• _Given records_
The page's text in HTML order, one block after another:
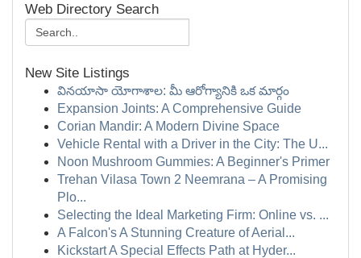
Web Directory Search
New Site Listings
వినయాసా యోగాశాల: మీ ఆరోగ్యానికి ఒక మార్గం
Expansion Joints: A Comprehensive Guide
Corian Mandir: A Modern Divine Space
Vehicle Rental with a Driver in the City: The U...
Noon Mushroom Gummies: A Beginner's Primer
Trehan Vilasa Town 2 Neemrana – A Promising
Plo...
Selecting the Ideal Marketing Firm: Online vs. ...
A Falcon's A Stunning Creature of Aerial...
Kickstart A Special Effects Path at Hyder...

• _Action item_
Only the lines from the top of the material through the line containing "Selecting the Ideal" should be written out, exactly and without pictures.

• _Result of this exercise_
The page's text in HTML order, one block after another:
Web Directory Search
New Site Listings
వినయాసా యోగాశాల: మీ ఆరోగ్యానికి ఒక మార్గం
Expansion Joints: A Comprehensive Guide
Corian Mandir: A Modern Divine Space
Vehicle Rental with a Driver in the City: The U...
Noon Mushroom Gummies: A Beginner's Primer
Trehan Vilasa Town 2 Neemrana – A Promising
Plo...
Selecting the Ideal Marketing Firm: Online vs. ...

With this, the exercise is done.